Indian corporate revenue is estimated to have grown between 8.5 and 9 percent year on year during the fourth quarter of fiscal 2026, says a report by Crisil Intelligence. The growth was primarily supported by sustained volume momentum in the automobile and white goods sectors, following a rationalisation of GST rates in September 2025.
Despite the revenue growth, operating margins for an analysed set of over 400 companies contracted by 25 to 50 basis points during the quarter. Aggregate revenue growth is expected to moderate to between 8 and 8.5 percent in the first quarter of fiscal 2027. Margins are projected to decline further by 75 to 100 basis points to a 12 quarter low during this upcoming period. This downward pressure is largely attributed to supply chain disruptions, delivered cost inflation, and price hikes stemming from the ongoing conflict in West Asia.
The regional disruptions present significant risks to India's energy and trade balances. India imports approximately 89 percent of its crude oil, with 46 percent routed through the Strait of Hormuz. The country also relies on imports for 50 percent of its liquefied natural gas, of which 56 percent passes through the same strait. Furthermore, West Asia accounts for 13 percent of India's goods exports and 38 percent of its remittance inflows.

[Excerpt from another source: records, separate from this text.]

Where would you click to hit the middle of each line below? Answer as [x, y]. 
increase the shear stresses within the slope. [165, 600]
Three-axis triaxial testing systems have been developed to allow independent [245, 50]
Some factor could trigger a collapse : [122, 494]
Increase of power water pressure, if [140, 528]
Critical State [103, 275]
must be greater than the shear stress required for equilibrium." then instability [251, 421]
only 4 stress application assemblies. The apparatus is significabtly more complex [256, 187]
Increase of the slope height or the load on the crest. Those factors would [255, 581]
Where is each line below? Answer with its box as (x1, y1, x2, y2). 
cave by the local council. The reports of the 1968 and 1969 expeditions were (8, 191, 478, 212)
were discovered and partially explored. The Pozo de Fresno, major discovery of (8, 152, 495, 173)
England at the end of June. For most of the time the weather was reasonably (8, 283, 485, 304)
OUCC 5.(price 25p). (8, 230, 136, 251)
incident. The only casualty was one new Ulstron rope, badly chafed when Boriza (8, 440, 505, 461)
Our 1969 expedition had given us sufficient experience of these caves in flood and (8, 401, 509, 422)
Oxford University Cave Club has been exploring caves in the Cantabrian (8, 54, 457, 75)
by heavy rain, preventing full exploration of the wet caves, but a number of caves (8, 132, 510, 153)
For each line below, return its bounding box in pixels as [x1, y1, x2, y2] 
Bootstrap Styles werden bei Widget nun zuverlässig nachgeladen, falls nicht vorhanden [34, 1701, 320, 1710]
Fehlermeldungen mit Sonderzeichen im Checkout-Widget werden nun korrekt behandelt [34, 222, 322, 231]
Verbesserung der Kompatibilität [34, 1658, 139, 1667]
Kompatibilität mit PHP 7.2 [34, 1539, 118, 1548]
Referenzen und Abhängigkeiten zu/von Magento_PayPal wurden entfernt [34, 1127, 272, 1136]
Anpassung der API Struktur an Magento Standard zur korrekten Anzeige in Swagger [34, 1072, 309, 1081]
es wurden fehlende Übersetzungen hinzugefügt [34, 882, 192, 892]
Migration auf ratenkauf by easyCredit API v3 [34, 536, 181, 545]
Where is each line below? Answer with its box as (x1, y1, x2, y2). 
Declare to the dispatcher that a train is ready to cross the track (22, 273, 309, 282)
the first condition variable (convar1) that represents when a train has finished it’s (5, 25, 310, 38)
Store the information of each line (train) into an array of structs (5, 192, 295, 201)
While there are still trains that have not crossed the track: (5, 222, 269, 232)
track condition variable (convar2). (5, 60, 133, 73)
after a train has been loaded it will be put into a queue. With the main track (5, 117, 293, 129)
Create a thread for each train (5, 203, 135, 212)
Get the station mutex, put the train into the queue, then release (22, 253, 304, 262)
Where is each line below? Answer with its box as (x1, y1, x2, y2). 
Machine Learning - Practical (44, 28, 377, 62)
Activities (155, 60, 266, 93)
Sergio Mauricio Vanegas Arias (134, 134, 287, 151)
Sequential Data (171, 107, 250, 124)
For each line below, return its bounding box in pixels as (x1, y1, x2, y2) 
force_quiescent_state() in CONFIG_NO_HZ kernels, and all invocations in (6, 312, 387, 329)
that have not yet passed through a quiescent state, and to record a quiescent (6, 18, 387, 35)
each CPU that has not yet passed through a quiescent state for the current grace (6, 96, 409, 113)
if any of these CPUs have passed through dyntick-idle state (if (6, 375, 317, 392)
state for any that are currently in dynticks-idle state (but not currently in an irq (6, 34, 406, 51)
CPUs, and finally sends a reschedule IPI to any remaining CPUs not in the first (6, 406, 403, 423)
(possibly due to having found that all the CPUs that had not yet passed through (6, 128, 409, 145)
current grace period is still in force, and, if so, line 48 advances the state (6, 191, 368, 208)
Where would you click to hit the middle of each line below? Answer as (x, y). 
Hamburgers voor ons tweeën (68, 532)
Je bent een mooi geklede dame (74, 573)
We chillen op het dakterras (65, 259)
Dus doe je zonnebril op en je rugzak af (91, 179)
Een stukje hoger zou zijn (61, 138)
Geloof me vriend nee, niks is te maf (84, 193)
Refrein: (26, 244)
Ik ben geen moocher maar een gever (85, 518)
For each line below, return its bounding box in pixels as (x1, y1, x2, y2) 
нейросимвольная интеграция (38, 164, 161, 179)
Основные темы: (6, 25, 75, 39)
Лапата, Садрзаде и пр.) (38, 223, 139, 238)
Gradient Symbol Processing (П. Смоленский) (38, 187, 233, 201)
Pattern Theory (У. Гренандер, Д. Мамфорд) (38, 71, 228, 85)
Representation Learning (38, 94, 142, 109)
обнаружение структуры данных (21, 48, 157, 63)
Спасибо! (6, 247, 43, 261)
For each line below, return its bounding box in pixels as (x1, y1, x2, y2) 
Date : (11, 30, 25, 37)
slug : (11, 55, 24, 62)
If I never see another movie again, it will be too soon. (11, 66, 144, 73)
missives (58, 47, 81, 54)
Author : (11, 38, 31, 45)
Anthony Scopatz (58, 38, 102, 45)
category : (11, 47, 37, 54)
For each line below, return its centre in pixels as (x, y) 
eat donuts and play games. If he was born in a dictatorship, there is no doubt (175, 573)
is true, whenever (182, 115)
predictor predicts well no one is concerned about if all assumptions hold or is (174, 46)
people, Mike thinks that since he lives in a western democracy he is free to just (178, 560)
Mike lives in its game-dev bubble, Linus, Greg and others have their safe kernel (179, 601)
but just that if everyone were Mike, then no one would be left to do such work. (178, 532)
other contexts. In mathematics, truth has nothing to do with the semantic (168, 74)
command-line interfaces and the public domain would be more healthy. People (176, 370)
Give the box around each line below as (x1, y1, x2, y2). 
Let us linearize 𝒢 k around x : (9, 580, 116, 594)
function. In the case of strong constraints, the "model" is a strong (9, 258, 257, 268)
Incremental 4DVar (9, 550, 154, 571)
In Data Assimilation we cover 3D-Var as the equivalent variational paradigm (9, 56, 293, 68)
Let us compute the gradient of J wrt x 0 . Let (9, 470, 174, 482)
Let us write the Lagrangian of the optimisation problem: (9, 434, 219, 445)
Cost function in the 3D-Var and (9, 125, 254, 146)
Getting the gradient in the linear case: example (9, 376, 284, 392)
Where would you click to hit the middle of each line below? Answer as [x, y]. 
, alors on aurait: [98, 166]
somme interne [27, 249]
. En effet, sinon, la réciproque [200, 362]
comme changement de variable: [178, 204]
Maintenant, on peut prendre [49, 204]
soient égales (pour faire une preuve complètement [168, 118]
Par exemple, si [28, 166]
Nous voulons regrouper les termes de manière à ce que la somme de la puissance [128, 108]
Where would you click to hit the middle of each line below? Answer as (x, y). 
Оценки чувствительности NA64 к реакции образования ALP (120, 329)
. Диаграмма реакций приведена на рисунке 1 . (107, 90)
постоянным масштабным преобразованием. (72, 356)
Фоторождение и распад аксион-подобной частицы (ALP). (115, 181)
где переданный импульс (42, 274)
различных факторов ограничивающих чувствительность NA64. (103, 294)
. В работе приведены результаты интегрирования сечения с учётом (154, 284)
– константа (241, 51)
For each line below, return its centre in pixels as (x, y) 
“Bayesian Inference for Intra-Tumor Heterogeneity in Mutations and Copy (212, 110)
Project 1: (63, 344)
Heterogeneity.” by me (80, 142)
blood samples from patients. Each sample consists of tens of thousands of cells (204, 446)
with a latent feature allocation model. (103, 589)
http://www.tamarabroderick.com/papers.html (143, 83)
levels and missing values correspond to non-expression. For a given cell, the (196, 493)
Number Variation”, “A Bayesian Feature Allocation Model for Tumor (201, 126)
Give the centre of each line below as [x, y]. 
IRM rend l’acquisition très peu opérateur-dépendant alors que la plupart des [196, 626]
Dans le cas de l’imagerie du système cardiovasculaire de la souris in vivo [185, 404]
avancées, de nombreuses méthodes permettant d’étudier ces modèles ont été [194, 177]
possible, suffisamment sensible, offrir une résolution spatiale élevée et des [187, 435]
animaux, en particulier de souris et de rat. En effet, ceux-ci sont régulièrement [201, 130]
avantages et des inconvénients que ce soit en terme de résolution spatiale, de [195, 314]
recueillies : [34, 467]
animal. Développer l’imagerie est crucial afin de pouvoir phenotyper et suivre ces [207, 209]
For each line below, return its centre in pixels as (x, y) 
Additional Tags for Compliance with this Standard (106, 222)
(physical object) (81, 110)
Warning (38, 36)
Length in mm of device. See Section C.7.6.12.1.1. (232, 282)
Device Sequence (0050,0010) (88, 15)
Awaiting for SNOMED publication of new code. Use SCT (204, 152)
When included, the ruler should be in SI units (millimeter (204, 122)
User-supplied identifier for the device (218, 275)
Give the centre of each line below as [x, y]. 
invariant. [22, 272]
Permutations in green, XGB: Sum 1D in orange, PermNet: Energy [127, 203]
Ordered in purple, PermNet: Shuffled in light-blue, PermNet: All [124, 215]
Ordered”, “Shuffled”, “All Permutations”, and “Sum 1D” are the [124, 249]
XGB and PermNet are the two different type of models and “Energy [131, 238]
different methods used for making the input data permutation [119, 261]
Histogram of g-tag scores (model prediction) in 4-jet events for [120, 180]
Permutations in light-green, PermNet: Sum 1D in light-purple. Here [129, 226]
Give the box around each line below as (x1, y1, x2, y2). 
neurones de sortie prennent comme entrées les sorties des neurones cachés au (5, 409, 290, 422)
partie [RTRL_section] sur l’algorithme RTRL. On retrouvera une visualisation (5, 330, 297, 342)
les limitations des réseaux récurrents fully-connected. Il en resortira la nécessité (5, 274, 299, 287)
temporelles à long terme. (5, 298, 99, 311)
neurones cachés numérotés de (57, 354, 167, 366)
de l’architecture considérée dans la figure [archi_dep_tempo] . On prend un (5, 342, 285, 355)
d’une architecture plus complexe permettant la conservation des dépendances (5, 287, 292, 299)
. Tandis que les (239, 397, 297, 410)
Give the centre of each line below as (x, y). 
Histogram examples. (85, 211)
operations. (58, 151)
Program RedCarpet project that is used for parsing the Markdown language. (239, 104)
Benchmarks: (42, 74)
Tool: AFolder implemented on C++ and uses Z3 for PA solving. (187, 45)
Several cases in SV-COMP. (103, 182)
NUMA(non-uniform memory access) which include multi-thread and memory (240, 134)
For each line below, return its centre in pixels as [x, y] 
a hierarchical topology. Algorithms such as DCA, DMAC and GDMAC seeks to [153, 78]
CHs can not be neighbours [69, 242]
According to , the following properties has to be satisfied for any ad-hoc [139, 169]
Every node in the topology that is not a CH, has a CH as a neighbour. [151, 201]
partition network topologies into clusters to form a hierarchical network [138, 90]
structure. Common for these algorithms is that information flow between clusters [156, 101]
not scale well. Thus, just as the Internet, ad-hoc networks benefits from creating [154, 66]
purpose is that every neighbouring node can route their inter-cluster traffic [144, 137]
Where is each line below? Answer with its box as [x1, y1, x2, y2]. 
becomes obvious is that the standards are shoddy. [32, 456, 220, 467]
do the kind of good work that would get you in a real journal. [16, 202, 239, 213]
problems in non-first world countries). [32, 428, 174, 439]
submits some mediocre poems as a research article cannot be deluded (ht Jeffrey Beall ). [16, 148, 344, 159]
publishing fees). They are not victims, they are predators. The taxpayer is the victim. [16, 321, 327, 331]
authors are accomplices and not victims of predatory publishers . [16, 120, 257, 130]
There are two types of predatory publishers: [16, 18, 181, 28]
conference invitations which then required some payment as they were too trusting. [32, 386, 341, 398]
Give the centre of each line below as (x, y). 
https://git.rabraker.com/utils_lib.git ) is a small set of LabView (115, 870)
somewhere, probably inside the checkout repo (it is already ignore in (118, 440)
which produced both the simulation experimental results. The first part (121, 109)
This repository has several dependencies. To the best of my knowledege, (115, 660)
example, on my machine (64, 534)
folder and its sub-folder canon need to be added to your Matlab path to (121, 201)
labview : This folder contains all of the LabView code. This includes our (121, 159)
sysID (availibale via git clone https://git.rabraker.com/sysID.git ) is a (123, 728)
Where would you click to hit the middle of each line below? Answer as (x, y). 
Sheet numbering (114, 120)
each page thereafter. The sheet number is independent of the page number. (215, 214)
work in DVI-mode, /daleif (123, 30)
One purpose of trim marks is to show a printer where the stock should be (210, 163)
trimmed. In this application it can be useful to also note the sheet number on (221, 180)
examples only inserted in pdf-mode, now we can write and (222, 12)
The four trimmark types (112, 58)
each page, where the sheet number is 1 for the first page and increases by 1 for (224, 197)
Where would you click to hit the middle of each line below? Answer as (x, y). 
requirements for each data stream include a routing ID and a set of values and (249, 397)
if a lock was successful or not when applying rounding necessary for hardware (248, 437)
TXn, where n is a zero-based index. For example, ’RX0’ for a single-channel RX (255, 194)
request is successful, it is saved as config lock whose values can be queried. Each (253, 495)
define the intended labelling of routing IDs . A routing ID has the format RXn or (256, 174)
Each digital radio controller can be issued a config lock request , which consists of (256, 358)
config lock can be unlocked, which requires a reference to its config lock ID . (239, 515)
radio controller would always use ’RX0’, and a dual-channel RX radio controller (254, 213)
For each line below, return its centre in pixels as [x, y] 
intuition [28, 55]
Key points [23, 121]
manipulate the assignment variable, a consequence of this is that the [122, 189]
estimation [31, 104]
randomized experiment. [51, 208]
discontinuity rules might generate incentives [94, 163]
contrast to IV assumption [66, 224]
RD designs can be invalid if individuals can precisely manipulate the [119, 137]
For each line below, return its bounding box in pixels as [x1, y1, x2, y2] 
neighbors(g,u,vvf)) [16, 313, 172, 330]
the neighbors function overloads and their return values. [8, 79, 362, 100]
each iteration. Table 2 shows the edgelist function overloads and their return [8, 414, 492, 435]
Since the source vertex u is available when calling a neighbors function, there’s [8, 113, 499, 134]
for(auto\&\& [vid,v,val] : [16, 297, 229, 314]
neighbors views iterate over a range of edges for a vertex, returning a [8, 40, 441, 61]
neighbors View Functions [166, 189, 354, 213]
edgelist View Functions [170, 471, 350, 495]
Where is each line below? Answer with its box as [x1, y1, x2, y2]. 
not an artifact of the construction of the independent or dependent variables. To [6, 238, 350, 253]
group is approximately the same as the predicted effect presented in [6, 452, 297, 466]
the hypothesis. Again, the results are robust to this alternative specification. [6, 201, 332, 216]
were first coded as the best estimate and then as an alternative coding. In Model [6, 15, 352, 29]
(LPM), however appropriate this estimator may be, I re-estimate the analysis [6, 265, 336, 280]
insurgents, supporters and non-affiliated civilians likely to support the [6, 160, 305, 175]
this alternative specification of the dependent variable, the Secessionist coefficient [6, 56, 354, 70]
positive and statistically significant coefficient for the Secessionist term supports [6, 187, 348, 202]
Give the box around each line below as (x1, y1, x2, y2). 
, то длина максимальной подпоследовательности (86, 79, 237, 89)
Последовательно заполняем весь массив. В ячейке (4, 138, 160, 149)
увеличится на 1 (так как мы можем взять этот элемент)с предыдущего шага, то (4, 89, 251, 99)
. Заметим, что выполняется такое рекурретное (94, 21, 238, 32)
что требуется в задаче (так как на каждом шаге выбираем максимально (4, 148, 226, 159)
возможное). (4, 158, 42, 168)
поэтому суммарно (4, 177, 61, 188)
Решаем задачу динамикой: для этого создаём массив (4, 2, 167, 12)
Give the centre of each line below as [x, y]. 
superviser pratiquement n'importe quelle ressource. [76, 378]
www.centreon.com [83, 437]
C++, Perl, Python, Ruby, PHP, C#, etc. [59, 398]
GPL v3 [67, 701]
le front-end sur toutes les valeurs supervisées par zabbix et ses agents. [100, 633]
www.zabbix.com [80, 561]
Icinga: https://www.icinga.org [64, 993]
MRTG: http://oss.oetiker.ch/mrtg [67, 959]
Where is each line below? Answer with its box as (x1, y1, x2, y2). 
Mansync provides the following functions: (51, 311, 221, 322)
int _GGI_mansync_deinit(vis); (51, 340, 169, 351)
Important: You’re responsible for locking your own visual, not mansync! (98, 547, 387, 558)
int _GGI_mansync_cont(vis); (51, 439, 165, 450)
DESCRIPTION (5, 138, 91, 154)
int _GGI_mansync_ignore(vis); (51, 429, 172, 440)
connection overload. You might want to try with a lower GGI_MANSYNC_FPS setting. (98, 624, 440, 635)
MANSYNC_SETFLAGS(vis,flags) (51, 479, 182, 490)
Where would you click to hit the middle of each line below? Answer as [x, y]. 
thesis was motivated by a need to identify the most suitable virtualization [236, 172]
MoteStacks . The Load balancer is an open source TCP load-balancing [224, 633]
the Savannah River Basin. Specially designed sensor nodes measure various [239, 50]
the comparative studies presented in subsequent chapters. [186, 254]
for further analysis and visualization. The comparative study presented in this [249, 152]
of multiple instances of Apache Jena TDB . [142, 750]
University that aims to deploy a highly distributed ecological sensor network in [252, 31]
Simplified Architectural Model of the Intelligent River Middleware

Sectors directly exposed to the supply disruptions, such as airlines, chemicals, petrochemicals, and pharmaceuticals, faced substantial profitability challenges in the fourth quarter, with margins declining by more than 200 basis points year on year. Exports of textiles and engineering goods have also been impacted by a two to three times increase in freight costs on the India to West Asia route. Conversely, construction linked sectors, including steel, cement, and aluminium, likely experienced margin expansion during the quarter.